Your situation IS a dormer. Did you send him a picture?


----------



## beegeorge

with the IR thermometer, and the scope, you can accurately determine if the bees are only in the soffit, moved intothe wall, or even other area,, you never know until you look..

that is the reason for my recommending the tools,, it removes all the speculation you are getting on here


----------



## PatBeek

ScoutBee said:


> Your situation IS a dormer. Did you send him a picture?


Yes, I sure did. I first sent him a link to this thread, but he may not be able to view it since he may not be a member yet. I embedded them in my response email.


Thanks.


----------



## PatBeek

beegeorge said:


> with the IR thermometer, and the scope, you can accurately determine if the bees are only in the soffit, moved intothe wall, or even other area,, you never know until you look..
> 
> that is the reason for my recommending the tools,, it removes all the speculation you are getting on here


Alright, I just need to order the stuff.


----------



## jredburn

Pat
The house either has the wall made of wood studs or cement blocks with the brick being a veneer.
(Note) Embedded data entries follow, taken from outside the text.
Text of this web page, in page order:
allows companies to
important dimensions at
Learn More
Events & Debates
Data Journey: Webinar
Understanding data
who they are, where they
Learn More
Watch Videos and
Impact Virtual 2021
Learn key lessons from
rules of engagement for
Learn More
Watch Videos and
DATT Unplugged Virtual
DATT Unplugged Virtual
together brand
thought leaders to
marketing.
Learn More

Either way the walls are built up to the ceiling height and capped with a horizontal 2 x wooden plate, the roof rafters come down and sit on this plate and are attached to it. There is a gap between the rafters that is left open for ventilation. It is about 2 1/2" high by 22' wide. It provides ventilation from the soffit into the attic and out the top of the roof. Bees can enter the wall at the edge of the soffit and continue into the attic or in this case into the empty space from the front wall to the inside wall under the dormer window. This is probably where you are going to find them.
Hope this helps
Joe


----------



## robherc

Having worked construction in OH for a dozen years earlier in life, I agree completely with jredburn...at least on 98% of the construction I've seen. The only exception would be on a stone house that I own; it was built with dirt floors originally & everything else was hodge-podged on for the last 50+ years. That one actually had the soffits sealed off from the attic/roof; but it's pretty much a 1-case scenario & not in any way related to the home in your pictures.

I wish we lived about 12hrs closer together, I'd come help you out with this one, but if you can't find anyone local to help, I think you have most all of the information you need in this thread. Just plan on it taking about 3-4x longer than you expect as it's still only your 2nd cut-out so you're still going to me moving a little nervously (I was), but I have faith in you, you'll do a good job of it!


----------



## PatBeek

Thanks jredburn and robherc.

And robherc, yes, that would be a blast, wouldn't it? I almost feel guilty getting paid for all of this because it's so fun, but I have to justify it for the wife.

I think I may have secured a very experienced central Florida removal expert. We have tentatively agreed on the money situation, but he still thinks, even after seeing the photos, that it's a soffit job.. Haha, I think I agree with you all that it goes beyond that area. 

Here's an excerpt from his email:



> I am still betting soffet.


.


----------



## PatBeek

Is gambling legal on this site?

Who wants to go JUST for soffit?

Who is going for the soffit AND wall/attic?

Of course I don't know yet, but will very soon.


----------



## robherc

With as much noise as you were saying you heard from that window, I'll take the chance on you & bet 500 worker bees on wall/attic, the soffit part I'm not sure on; they could be using it for comb, or they could simply be entering there & traveling further in before building. I did a cut-out in a horse barn where the bees went in about 3.5' from the entrance, past loads of empty space, 'til they found a spot that was "just right" for whatever reason & started building...I couldn't tell any difference between that particular spot & the entire 12' of the rest of the wall section they were in...bees do what bees decide to do.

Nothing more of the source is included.